%%
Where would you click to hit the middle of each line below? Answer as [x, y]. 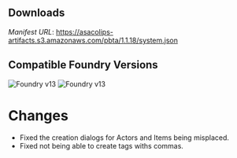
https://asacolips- [85, 31]
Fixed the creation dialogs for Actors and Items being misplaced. [124, 138]
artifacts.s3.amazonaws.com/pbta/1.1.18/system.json [93, 40]
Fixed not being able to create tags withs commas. [101, 145]
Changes [38, 115]
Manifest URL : [31, 31]
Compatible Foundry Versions [83, 65]
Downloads [37, 13]
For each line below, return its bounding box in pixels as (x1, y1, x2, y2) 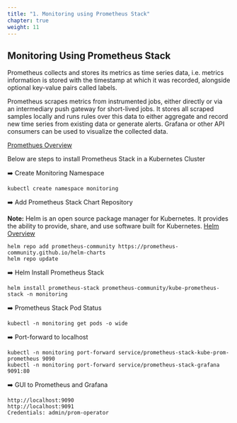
%%
--- Task item ---
Once you find the line containing "Fixed not being", retype it and every line after it through the last line of the records above, exactly. Add nothing else, and leave out the pictures.

--- Exercise result ---
Fixed not being able to create tags withs commas. [101, 145]
Changes [38, 115]
Manifest URL : [31, 31]
Compatible Foundry Versions [83, 65]
Downloads [37, 13]
For each line below, return its bounding box in pixels as (x1, y1, x2, y2) 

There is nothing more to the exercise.